All that we have just described, however, is but trifling when placed in comparison with one marvellous fact, which I must not omit to mention before I pass on to other subjects. In the consulship[2631] of M. Lepidus and Q. Catulus, there was not at Rome, as we learn from the most trustworthy authors, a finer house than the one which belonged to Lepidus himself: and yet, by Hercules! within five-and-thirty years from that period, the very same house did not hold the hundredth rank even in the City! Let a person, if he will, in taking this fact into consideration, only calculate the vast masses of marble, the productions of painters, the regal treasures that must have been expended, in bringing these hundred mansions to vie with one that had been in its day the most sumptuous and the most celebrated in all the City; and then let him reflect how that, since that period, and down to the present time, these houses have all of them been surpassed by others without number. There can be no doubt that conflagrations are a punishment inflicted upon us for our luxury; but such are our habits, that in spite of such warnings as these, we cannot be made to understand that there are things in existence more perishable even than man himself.
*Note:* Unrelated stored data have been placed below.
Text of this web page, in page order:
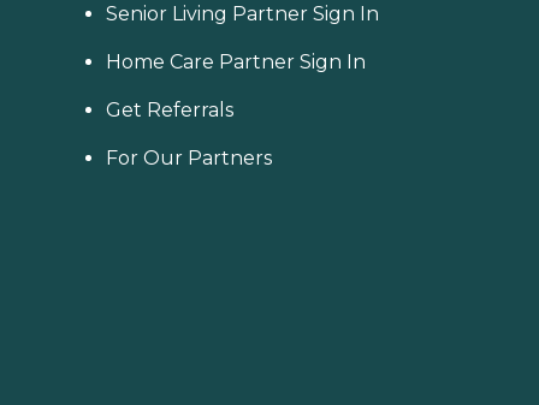
Senior Living Partner Sign In
Home Care Partner Sign In
Get Referrals
For Our Partners
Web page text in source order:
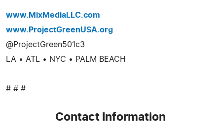
www.MixMediaLLC.com
www.ProjectGreenUSA.org
@ProjectGreen501c3
LA • ATL • NYC • PALM BEACH
# # #
Contact Information
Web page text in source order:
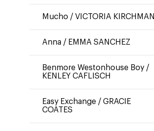
Mucho / VICTORIA KIRCHMAN
Anna / EMMA SANCHEZ
Benmore Westonhouse Boy /
KENLEY CAFLISCH
Easy Exchange / GRACIE
COATES
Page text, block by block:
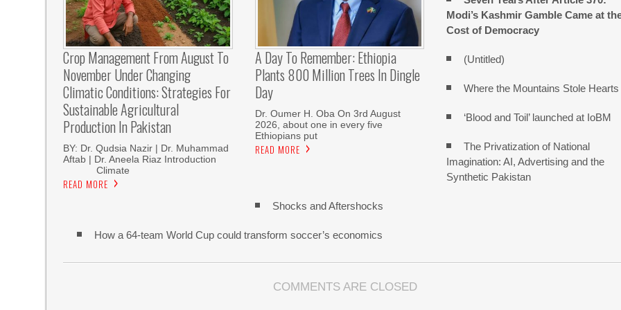
Crop Management From August To
November Under Changing
Climatic Conditions: Strategies For
Sustainable Agricultural
Production In Pakistan
BY: Dr. Qudsia Nazir | Dr. Muhammad
Aftab | Dr. Aneela Riaz Introduction
Climate
READ MORE
A Day To Remember: Ethiopia
Plants 800 Million Trees In Dingle
Day
Dr. Oumer H. Oba On 3rd August
2026, about one in every five
Ethiopians put
READ MORE
Modi’s Kashmir Gamble Came at
Cost of Democracy
(Untitled)
Where the Mountains Stole Hearts
‘Blood and Toil’ launched at IoBM
The Privatization of National
Imagination: AI, Advertising and the
Synthetic Pakistan
Shocks and Aftershocks
How a 64-team World Cup could transform soccer’s economics
COMMENTS ARE CLOSED
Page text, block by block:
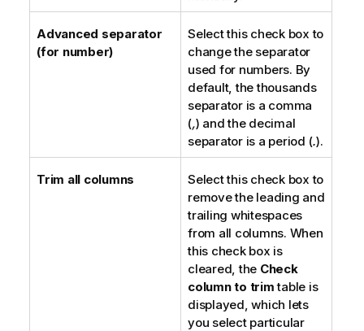
Advanced separator
(for number)
Select this check box to
change the separator
used for numbers. By
default, the thousands
separator is a comma
(,) and the decimal
separator is a period (.).
Trim all columns
Select this check box to
remove the leading and
trailing whitespaces
from all columns. When
this check box is
cleared, the Check
column to trimtable is
displayed, which lets
you select particular
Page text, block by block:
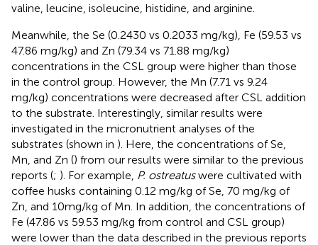
valine, leucine, isoleucine, histidine, and arginine.
Meanwhile, the Se (0.2430 vs 0.2033 mg/kg), Fe (59.53 vs
47.86 mg/kg) and Zn (79.34 vs 71.88 mg/kg)
concentrations in the CSL group were higher than those
in the control group. However, the Mn (7.71 vs 9.24
mg/kg) concentrations were decreased after CSL addition
to the substrate. Interestingly, similar results were
investigated in the micronutrient analyses of the
substrates (shown in ). Here, the concentrations of Se,
Mn, and Zn () from our results were similar to the previous
reports (; ). For example, P. ostreatuswere cultivated with
coffee husks containing 0.12 mg/kg of Se, 70 mg/kg of
Zn, and 10mg/kg of Mn. In addition, the concentrations of
Fe (47.86 vs 59.53 mg/kg from control and CSL group)
were lower than the data described in the previous reports
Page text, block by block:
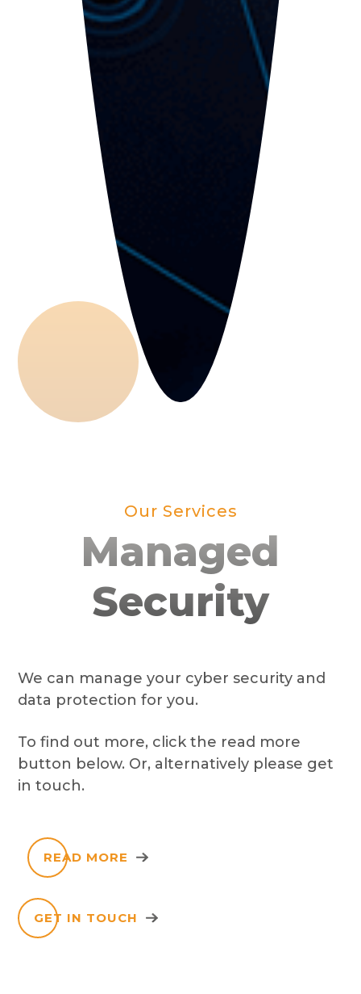
Our Services
Managed
Security
We can manage your cyber security and
data protection for you.
To find out more, click the read more
button below. Or, alternatively please get
in touch.
READ MORE
GET IN TOUCH
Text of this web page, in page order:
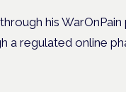
his
a regulated online
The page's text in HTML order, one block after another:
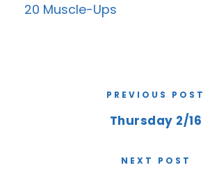
20 Muscle-Ups
PREVIOUS POST
Thursday 2/16
NEXT POST
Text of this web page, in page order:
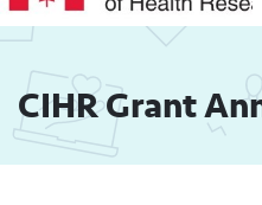
CIHR Grant
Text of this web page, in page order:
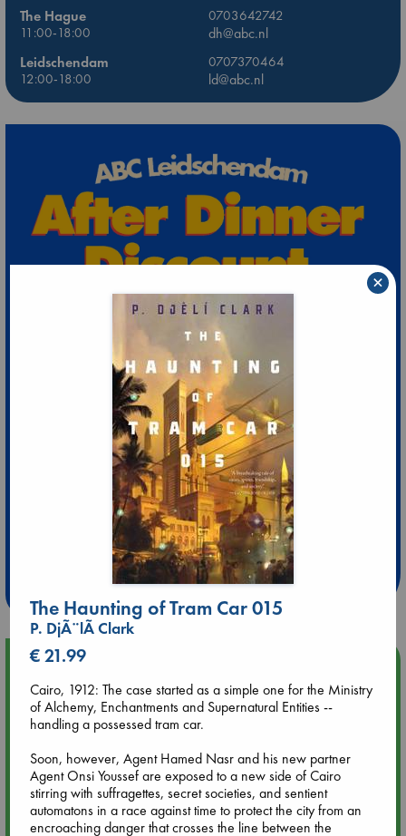
The Hague
0703642742
11:00-18:00
dh@abc.nl
Leidschendam
0707370464
12:00-18:00
ld@abc.nl
Extra 10% Discount
at ABC Leidschendam!
Weekdays from 18-20 hrs
Upcoming Events
Aug 9 12:00
Tarot Sunday with Michelle Lynn Williamson (12:00 - 14:00
Aug 9 14:00
Tarot Sunday with Michelle Lynn Williamson (14:00 - 16:00
hrs time slot)
The Haunting of Tram Car 015
P. DjÃ¨lÃ­ Clark
€ 21.99
Cairo, 1912: The case started as a simple one for the Ministry
of Alchemy, Enchantments and Supernatural Entities --
handling a possessed tram car.
Soon, however, Agent Hamed Nasr and his new partner
Agent Onsi Youssef are exposed to a new side of Cairo
stirring with suffragettes, secret societies, and sentient
automatons in a race against time to protect the city from an
encroaching danger that crosses the line between the
×

But there are still two other mansions by which all these edifices have been eclipsed. Twice have we seen the whole City environed by the palaces of the Emperors Caius[2632] and Nero; that of the last, that nothing might be wanting to its magnificence, being coated with gold.[2633] Surely such palaces as these must have been intended for the abode of those who created this mighty empire, and who left the plough or their native hearth to go forth to conquer nations, and to return laden with triumphs! men, in fact, whose very fields even occupied less space than the audience-chambers[2634] of these palaces.